As with many optimization tradeoffs, the answer will depend on the details. For example:

The proportion of tokens in the response vs the other fields.
The average latency decrease from processing most fields faster.
The average latency increase from doing two requests instead of one.

The conclusion will vary by case, and the best way to make the determiation is by testing this with production examples. In this case let's pretend the tests indicated it's favorable to split the prompt in two to process tokens faster.

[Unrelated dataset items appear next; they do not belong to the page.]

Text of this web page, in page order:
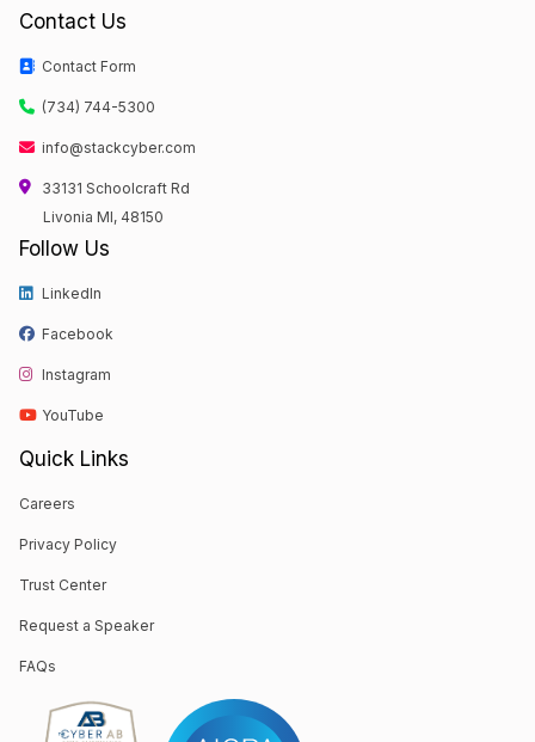
Contact Us
Contact Form
(734) 744-5300
info@stackcyber.com
33131 Schoolcraft Rd
Livonia MI, 48150
Follow Us
LinkedIn
Facebook
Instagram
YouTube
Quick Links
Careers
Privacy Policy
Trust Center
Request a Speaker
FAQs
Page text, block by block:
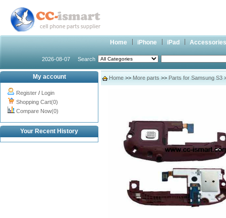
Home iPhone iPad Accessories
2026-08-07 Search
My account
Register / Login
Shopping Cart(0)
Compare Now(0)
Your Recent History
Home >> More parts >> Parts for Samsung S3
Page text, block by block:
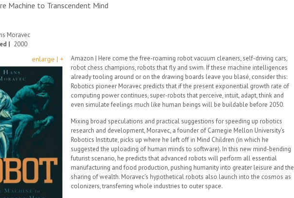
Machine to Transcendent Mind
Moravec
| 2000
enlarge | +
Amazon | Here come the free-roaming robot vacuum cleaners, self-driving cars,
robot chess champions, robots that fly and swim. If these machine intelligences
already tooling around or on the drawing boards leave you blasé, consider this:
Robotics pioneer Moravec predicts that if the present exponential growth rate of
computing power continues, super-robots that perceive, intuit, adapt, think and
even simulate feelings much like human beings will be buildable before 2050.
Mixing broad speculations and practical suggestions for speeding up robotics
research and development, Moravec, a founder of Carnegie Mellon University’s
Robotics Institute, picks up where he left off in Mind Children (in which he
suggested the uploading of human minds to software). In this new mind-bending
futurist scenario, he predicts that advanced robots will perform all essential
manufacturing and food production, pushing humanity into greater leisure and the
sharing of wealth. Moravec’s hypothetical robots also launch into the cosmos as
colonizers, transferring whole industries to outer space.
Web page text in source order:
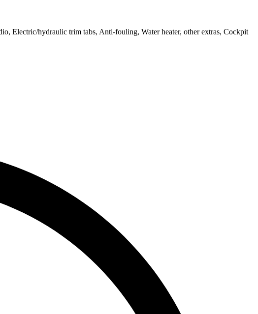
Electric/hydraulic trim tabs, Anti-fouling, Water heater, other extras, Cockpit
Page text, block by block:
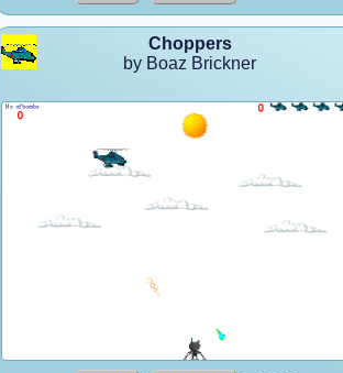
Choppers
by Boaz Brickner
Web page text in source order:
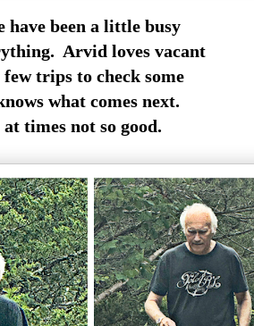
have been a little busy
Arvid loves vacant
trips to check some
what comes next.
times not so good.
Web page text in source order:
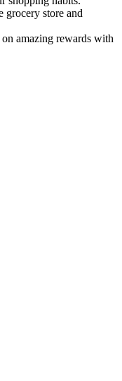
grocery store and
amazing rewards with
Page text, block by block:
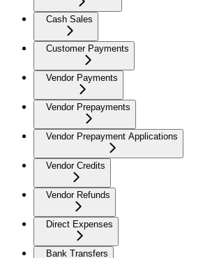
Cash Sales
Customer Payments
Vendor Payments
Vendor Prepayments
Vendor Prepayment Applications
Vendor Credits
Vendor Refunds
Direct Expenses
Bank Transfers
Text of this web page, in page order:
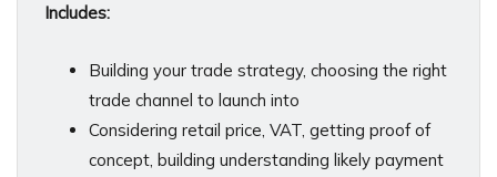
Includes:
Building your trade strategy, choosing the right
trade channel to launch into
Considering retail price, VAT, getting proof of
concept, building understanding likely payment
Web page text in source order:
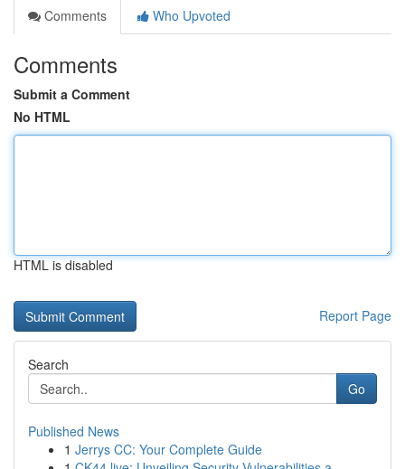
Comments
Who Upvoted
Comments
Submit a Comment
No HTML
HTML is disabled
Report Page
Search
Go
Published News
1 Jerrys CC: Your Complete Guide
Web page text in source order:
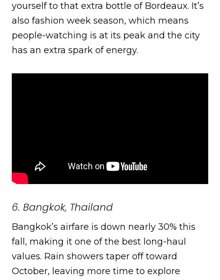
yourself to that extra bottle of Bordeaux. It’s
also fashion week season, which means
people-watching is at its peak and the city
has an extra spark of energy.
6. Bangkok, Thailand
Bangkok’s airfare is down nearly 30% this
fall, making it one of the best long-haul
values. Rain showers taper off toward
October, leaving more time to explore
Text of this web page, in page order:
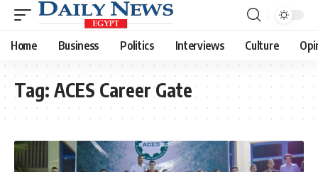
Home Business Politics Interviews Culture
Tag: ACES Career Gate
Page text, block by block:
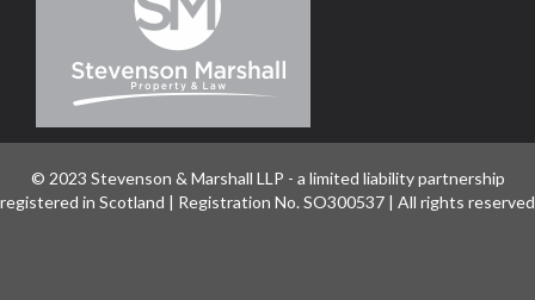
© 2023 Stevenson & Marshall LLP - a limited liability partnership
registered in Scotland | Registration No. SO300537 | All rights reserved
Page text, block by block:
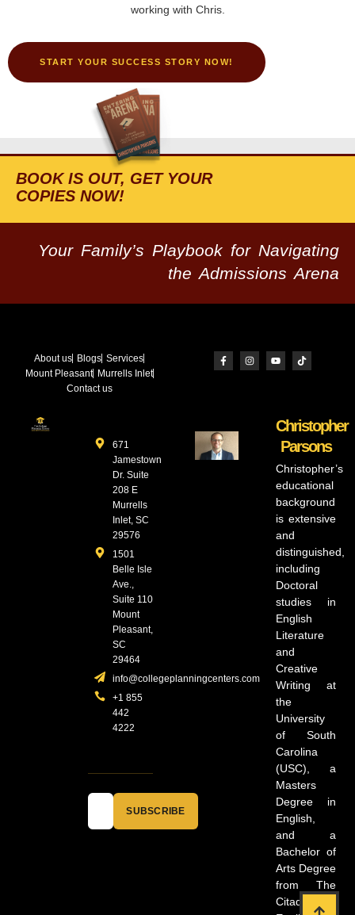
working with Chris.
START YOUR SUCCESS STORY NOW!
BOOK IS OUT, GET YOUR
COPIES NOW!
Your Family’s Playbook for Navigating
the Admissions Arena
About us Blogs Services
Mount Pleasant Murrells Inlet
Contact us
671
Jamestown
Dr. Suite
208 E
Murrells
Inlet, SC
29576
1501
Belle Isle
Ave.,
Suite 110
Mount
Pleasant,
SC
29464
info@collegeplanningcenters.com
+1 855
442
4222
SUBSCRIBE
Christopher
Parsons
Christopher’s
educational
background
is extensive
and
distinguished,
including
Doctoral
studies in
English
Literature
and
Creative
Writing at
the
University
of South
Carolina
(USC), a
Masters
Degree in
English,
and a
Bachelor of
Arts Degree
from The
Citadel in
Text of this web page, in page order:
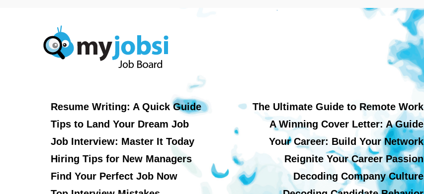
Resume Writing: A Quick Guide
Tips to Land Your Dream Job
Job Interview: Master It Today
Hiring Tips for New Managers
Find Your Perfect Job Now
The Ultimate Guide to Remote Work
A Winning Cover Letter: A Guide
Your Career: Build Your Network
Reignite Your Career Passion
Decoding Company Culture
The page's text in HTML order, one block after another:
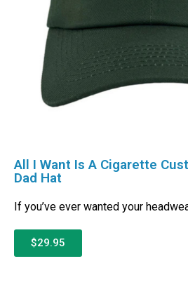
All I Want Is A Cigarette
Dad Hat
If you’ve ever wanted your
$29.95
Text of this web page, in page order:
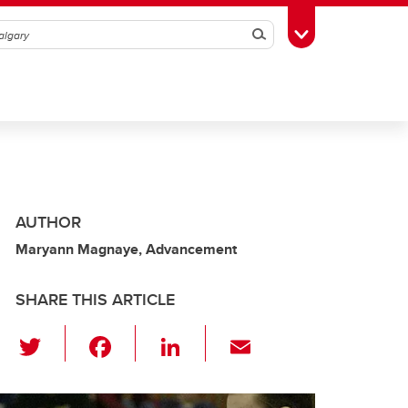
SearchToggle Toolbox
AUTHOR
Maryann Magnaye, Advancement
SHARE THIS ARTICLE
wi
tt c
Li
k ail
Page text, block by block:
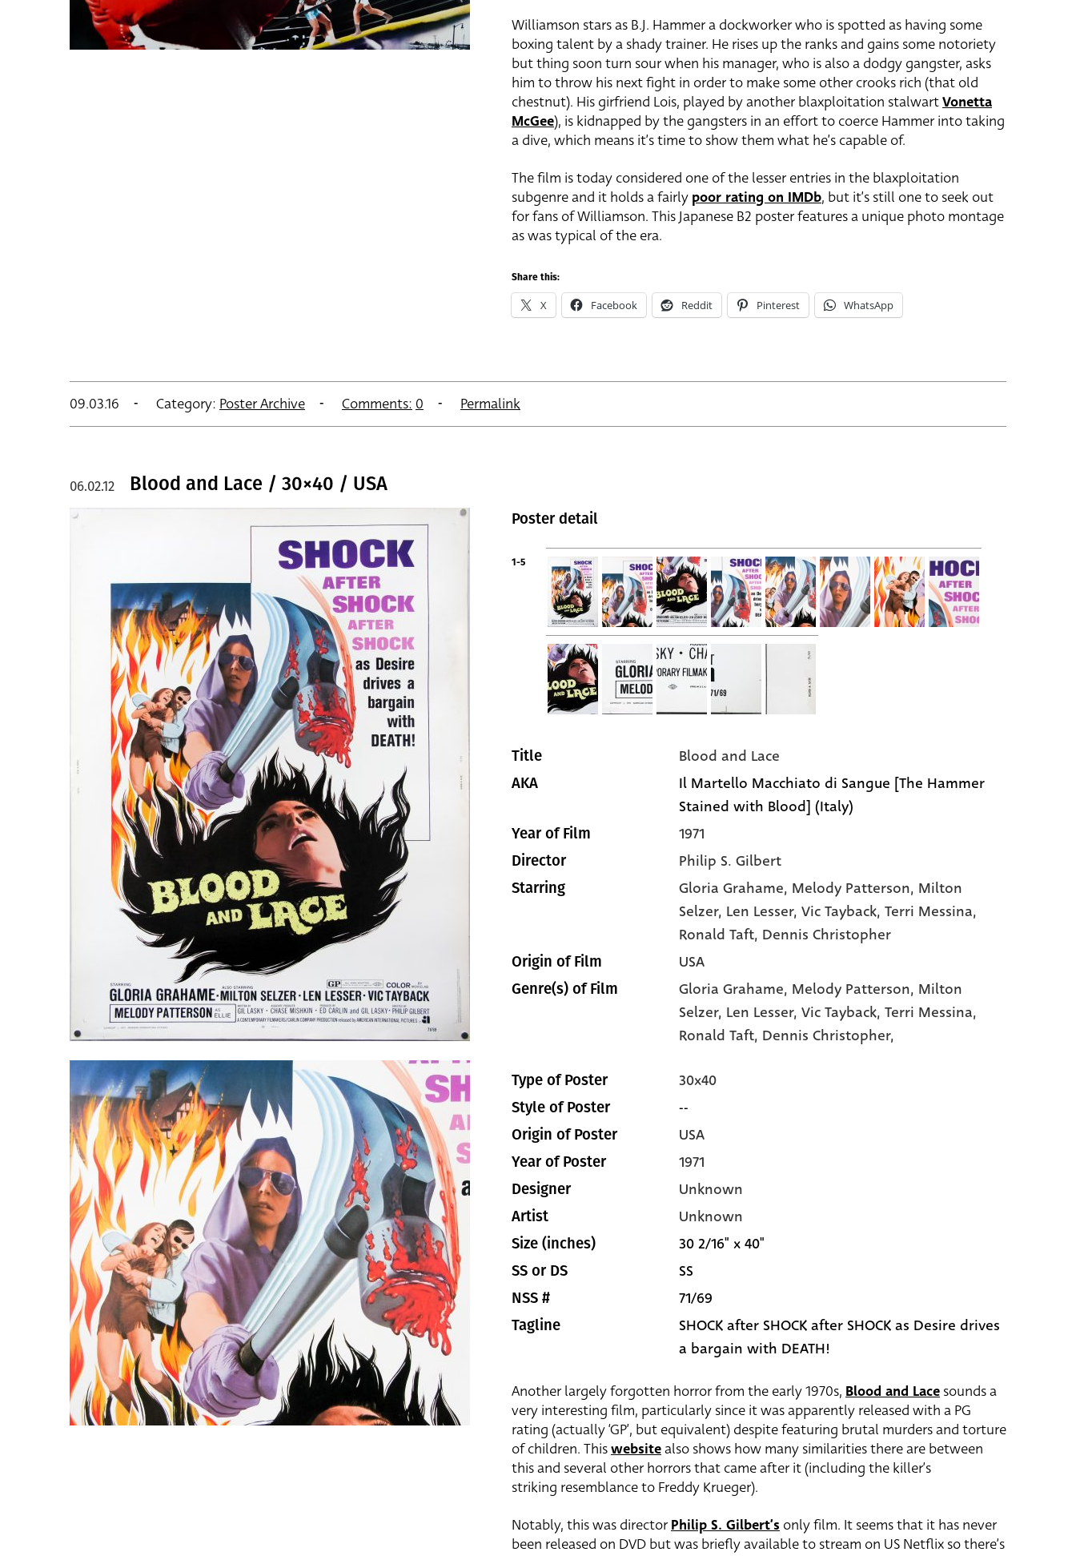
Williamson stars as B.J. Hammer a dockworker who is spotted as having some
boxing talent by a shady trainer. He rises up the ranks and gains some notoriety
but thing soon turn sour when his manager, who is also a dodgy gangster, asks
him to throw his next fight in order to make some other crooks rich (that old
chestnut). His girfriend Lois, played by another blaxploitation stalwartVonetta
McGee), is kidnapped by the gangsters in an effort to coerce Hammer into taking
a dive, which means it’s time to show them what he’s capable of.
The film is today considered one of the lesser entries in the blaxploitation
subgenre and it holds a fairly poor rating on IMDb, but it’s still one to seek out
for fans of Williamson. This Japanese B2 poster features a unique photo montage
as was typical of the era.
Share this:
X Facebook Reddit Pinterest WhatsApp
09.03.16 Category: Poster Archive Comments: 0 Permalink
Blood and Lace / 30×40 / USA
06.02.12
Poster detail
1-5
Title Blood and Lace
AKA
Il Martello Macchiato di Sangue [The Hammer
Stained with Blood] (Italy)
Year of Film 1971
Director Philip S. Gilbert
Starring Gloria Grahame, Melody Patterson, Milton
Selzer, Len Lesser, Vic Tayback, Terri Messina,
Ronald Taft, Dennis Christopher
Origin of Film USA
Genre(s) of Film Gloria Grahame, Melody Patterson, Milton
Selzer, Len Lesser, Vic Tayback, Terri Messina,
Ronald Taft, Dennis Christopher,
Type of Poster 30x40
Style of Poster --
Origin of Poster USA
Year of Poster 1971
Designer Unknown
Artist Unknown
Size (inches) 30 2/16" x 40"
SS or DS SS
NSS # 71/69
Tagline
SHOCK after SHOCK after SHOCK as Desire drives
a bargain with DEATH!
Another largely forgotten horror from the early 1970s, Blood and Lace sounds a
very interesting film, particularly since it was apparently released with a PG
rating (actually ‘GP’, but equivalent) despite featuring brutal murders and torture
of children. Thiswebsitealso shows how many similarities there are between
this and several other horrors that came after it (including the killer’s
striking resemblance to Freddy Krueger).
Notably, this was directorPhilip S. Gilbert’s only film. It seems that it has never
been released on DVD but was briefly available to stream on US Netflix so there’s
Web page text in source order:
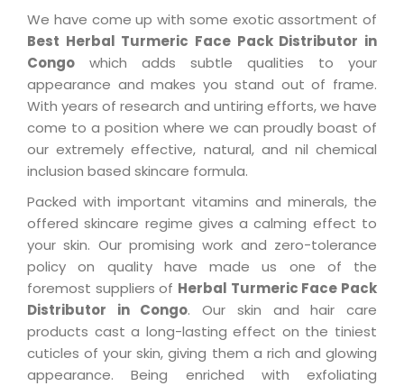
We have come up with some exotic assortment of
Best Herbal Turmeric Face Pack Distributor in
Congo which adds subtle qualities to your
appearance and makes you stand out of frame.
With years of research and untiring efforts, we have
come to a position where we can proudly boast of
our extremely effective, natural, and nil chemical
inclusion based skincare formula.
Packed with important vitamins and minerals, the
offered skincare regime gives a calming effect to
your skin. Our promising work and zero-tolerance
policy on quality have made us one of the
foremost suppliers of Herbal Turmeric Face Pack
Distributor in Congo. Our skin and hair care
products cast a long-lasting effect on the tiniest
cuticles of your skin, giving them a rich and glowing
appearance. Being enriched with exfoliating
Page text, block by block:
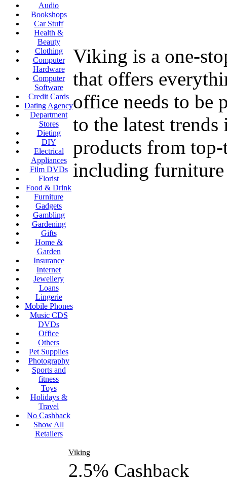
Audio
Bookshops
Car Stuff
Health &
Beauty
Clothing
Computer
Hardware
Computer
Software
Credit Cards
Dating Agency
Department
Stores
Dieting
DIY
Electrical
Appliances
Film DVDs
Florist
Food & Drink
Furniture
Gadgets
Gambling
Gardening
Gifts
Home &
Garden
Insurance
Internet
Jewellery
Loans
Lingerie
Mobile Phones
Music CDS
DVDs
Office
Others
Pet Supplies
Photography
Sports and
fitness
Toys
Holidays &
Travel
No Cashback
Show All
Retailers
Viking is a one-
that offers
office needs to be
to the latest
products from
including furniture
Viking
2.5% Cashback
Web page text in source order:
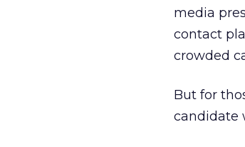
media
contact
crowded
But for
candidate
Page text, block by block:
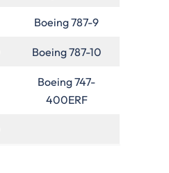
Boeing 787-9
Boeing 787-10
Boeing 747-
400ERF
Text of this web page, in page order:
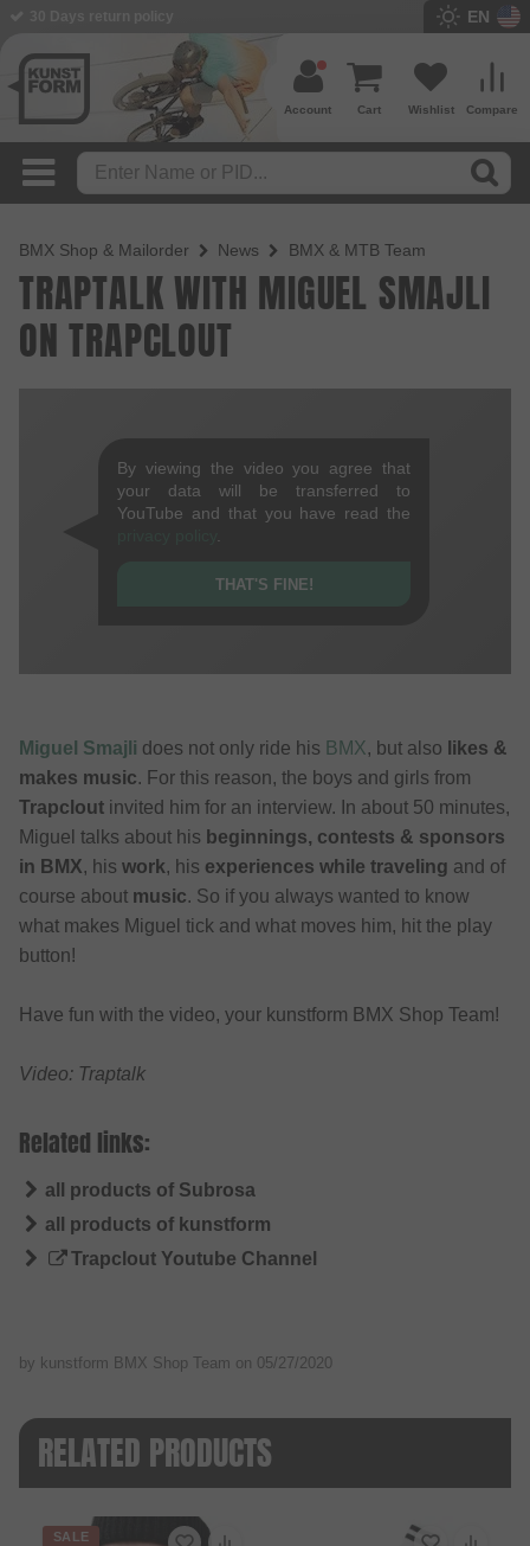
EN
Compare
Wishlist
Cart
Account
BMX Shop & Mailorder News BMX & MTB Team
TRAPTALK WITH MIGUEL SMAJLI
ON TRAPCLOUT
By viewing the video you agree that
your data will be transferred to
YouTube and that you have read the
THAT'S FINE!
Miguel Smajli does not only ride his BMX, but also likes &
makes music. For this reason, the boys and girls from
Trapclout invited him for an interview. In about 50 minutes,
Miguel talks about his beginnings, contests & sponsors
in BMX, his work, his experiences while traveling and of
course about music. So if you always wanted to know
what makes Miguel tick and what moves him, hit the play
button!
Have fun with the video, your kunstform BMX Shop Team!
Video: Traptalk
Related links:
all products of Subrosa
all products of kunstform
Trapclout Youtube Channel
by kunstform BMX Shop Team on 05/27/2020
RELATED PRODUCTS
SALE
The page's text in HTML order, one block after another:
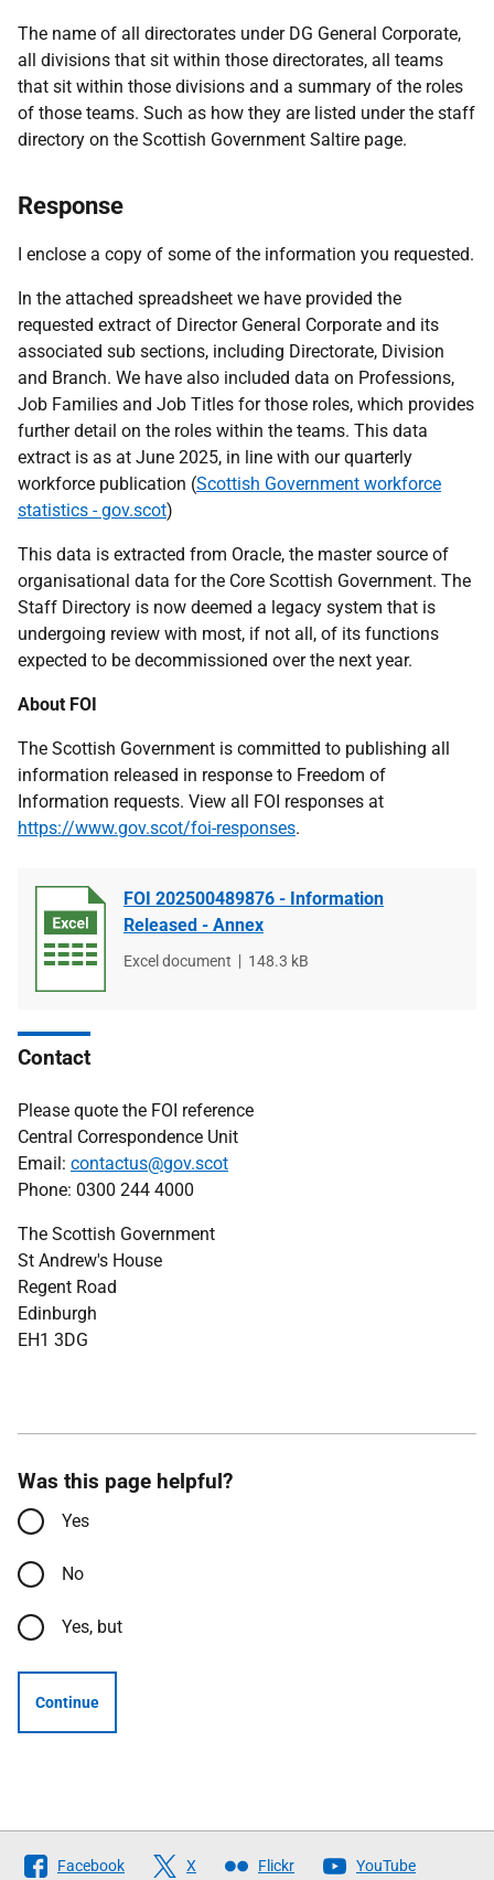
The name of all directorates under DG General Corporate,
all divisions that sit within those directorates, all teams
that sit within those divisions and a summary of the roles
of those teams. Such as how they are listed under the staff
directory on the Scottish Government Saltire page.
Response
I enclose a copy of some of the information you requested.
In the attached spreadsheet we have provided the
requested extract of Director General Corporate and its
associated sub sections, including Directorate, Division
and Branch. We have also included data on Professions,
Job Families and Job Titles for those roles, which provides
further detail on the roles within the teams. This data
extract is as at June 2025, in line with our quarterly
workforce publication (Scottish Government workforce
statistics - gov.scot)
This data is extracted from Oracle, the master source of
organisational data for the Core Scottish Government. The
Staff Directory is now deemed a legacy system that is
undergoing review with most, if not all, of its functions
expected to be decommissioned over the next year.
About FOI
The Scottish Government is committed to publishing all
information released in response to Freedom of
Information requests. View all FOI responses at
https://www.gov.scot/foi-responses.
FOI 202500489876 - Information
Released - Annex
File
Excel document
File
148.3 kB
Contact
Please quote the FOI reference
Central Correspondence Unit
Email: contactus@gov.scot
Phone: 0300 244 4000
The Scottish Government
St Andrew's House
Regent Road
Edinburgh
EH1 3DG
Was this page helpful?
Yes
No
Yes, but
Continue
Follow
Facebook X Flickr YouTube
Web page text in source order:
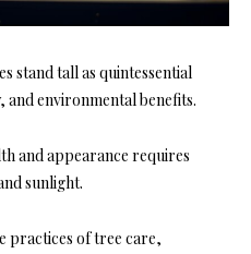
stand tall as quintessential
environmental benefits.
and appearance requires
sunlight.
practices of tree care,

Assistants object architecture diagram

Note: We'll be grouping response and enough_information_in_context together in the second prompt to avoid passing the retrieved context to both new prompts.

Assistants prompt - reasoning

Assistants prompt - response

In fact, now that the reasoning prompt does not depend on the retrieved context we can parallelize and fire it off at the same time as the retrieval prompts.

Assistants object architecture diagram

Part 3: Optimizing the structured output

Let's take another look at the reasoning prompt.

Assistants object architecture diagram

Taking a closer look at the reasoning JSON you may notice the field names themselves are quite long.

1
2
3
4
5
6
7
8
9
{
"message_is_conversation_continuation": "True", // <-
"number_of_messages_in_conversation_so_far": "1", // <-
"user_sentiment": "Aggravated", // <-
"query_type": "Hardware Issue", // <-
"response_tone": "Validating and solution-oriented", // <-
"response_requirements": "Propose options for repair or replacement.", // <-
"user_requesting_to_talk_to_human": "False", // <-
}

By making them shorter and moving explanations to the comments we can generate fewer tokens.

1
2
3
4
5
6
7
8
9
{
"cont": "True", // whether last message is a continuation
"n_msg": "1", // number of messages in the continued conversation
"tone_in": "Aggravated", // sentiment of user query
"type": "Hardware Issue", // type of the user query
"tone_out": "Validating and solution-oriented", // desired tone for response
"reqs": "Propose options for repair or replacement.", // response requirements
"human": "False", // whether user is expressing want to talk to human
}

Assistants object architecture diagram

This small change removed 19 output tokens. While with GPT-3.5 this may only result in a few millisecond improvement, with GPT-4 this could shave off up to a second.

Assistants object architecture diagram

You might imagine, however, how this can have quite a significant impact for larger model outputs.

We could go further and use single chatacters for the JSON fields, or put everything in an array, but this may start to hurt our response quality. The best way to know, once again, is through testing.

Example wrap-up

Let's review the optimizations we implemented for the customer service bot example:

Assistants object architecture diagram

Combined query contextualization and retrieval check steps to make fewer requests.
For the new prompt, switched to a smaller, fine-tuned GPT-3.5 to process tokens faster.
Split the assistant prompt in two, switching to a smaller, fine-tuned GPT-3.5 for the reasoning, again to process tokens faster.
Parallelized the retrieval checks and the reasoning steps.
Shortened reasoning field names and moved comments into the prompt, to generate fewer tokens.